Methods: A retrospective cohort study was done at Merpati Clinic, Wangaya Hospital, Denpasar-Bali, Indonesia. Data were collected from medical records and laboratory results. A total sample of 64 HIV/AIDS patients with at least 6 mo on ART was included in this study.
Results: Anemia was found in 34 (53.1%) of patients before ART initiation. After taking ART for 6 mo, we observed a significant improvement in patients’ hemoglobin levels, 48 (75%) shows increased hemoglobin levels. The paired t-test revealed a correlation between ART and Hb level (p<0.001). Fourteen (43.8%) patient taking ZDV shows no improvement, even declining of Hb level. Chi-square analysis performed with p = 0.001 to ZDV and lower or no improvement of hemoglobin level. Both results considered statistically significant (p-value less than 0.05) with a confidence interval (CI) of 95%. Relative risk (RR) of no improvement or decline in Hb level is 7 folds higher in the ZDV group than the non-ZDV group.
Conclusion: This study concludes that ART affects hemoglobin levels in HIV/AIDS patients. Zidovudine regimen is more prone to lower or no increase of Hb.
Keywords: Antiretroviral therapy, Anemia, Hemoglobin, HIV/AIDS
© 2020 The Authors. Published by Innovare Academic Sciences Pvt Ltd. This is an open access article under the CC BY license (http://creativecommons.org/licenses/by/4.0/)

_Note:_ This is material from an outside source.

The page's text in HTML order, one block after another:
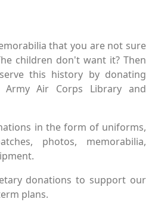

DOI: http://dx.doi.org/10.22159/ijpps.2020v12i9.38721. Journal homepage: https://innovareacademics.in/journals/index.php/ijpps.
Anemia is considered as a frequently found hematological problem affecting more than one-third of HIV patients [1, 2]. Previous researches have reported that the prevalence of anemia in HIV naïve patients varies between 25.8-34.6% [2-4]. However, other studies found a higher prevalence of anemia in 71-86.4% of HIV/AIDS patients. Anemia in HIV patients correlates strongly to disease progression, morbidity, and mortality. Routine screening of anemia should be done and anemia should be properly addressed in HIV patients [5-7].
Human Immunodeficiency Virus is known to lead inflammatory cytokines discharge, erythropoiesis disturbance, depletion of hematopoietic growth factors, with malabsorption and ineffective iron recycling and eventually causing anemia [3, 6]. Several drugs in the standard regiment of Antiretroviral Therapy (ART) such as zidovudine (ZDV) affect hematopoiesis, thus contributes to anemia. The decrease of CD4 counts also strongly associated with the severity of anemia [8, 9]. Anemia can be classified into a few groups, based on the severity (mild, moderate, and severe anemia). Mild anemia is described as a hemoglobin level of 11-11.9 g/dl. Moderate anemia is when the hemoglobin level 8-10.9 g/dl. The diagnosis of severe anemia is made if the hemoglobin level is<8 g/dl [7, 10].
Antiretroviral therapy (ART) should be initiated as soon as the diagnosis of HIV infection was made. This early administration of ART aims to suppress the viral load, restore the immune system, and improve the clinical outcome in HIV patients. From a medical perspective, ART has turned the HIV diagnosis to chronic disease instead of terminal disease [9, 11]. Yesuf T et al. reported that ART initiation reduces the prevalence of anemia in HIV patients after 6 mo and 12 mo [1]. The same result also comes from another study in Ethiopia. They found that after 6 mo of ART initiation, the hemoglobin level increased significantly [7]. Another study reported that ZDV triggers anemia in HIV patients, especially 1 to 3 mo after initiation. Tamir et al., compared anemia on two groups of HIV patients. The first group is taking non-zidovudine ART and second group on ART with zidovudine. It was later found that there was a higher risk of anemia in the zidovudine group [12]. More researches should be done to establish a clear role of ART in anemic HIV patients. This study aims to find the impact of ART on the hemoglobin level of HIV patients visiting Merpati Clinic, Wangaya Hospital, Denpasar-Bali, Indonesia.
Research design
A retrospective cohort study was done in May 2020 at Merpati Clinic, Wangaya Hospital, Denpasar, Bali, Indonesia. The data for this study were collected from the patients’ medical records. This study was granted an ethical clearance: 02/RSUDW/litbang/2020 from local Ethical Committee.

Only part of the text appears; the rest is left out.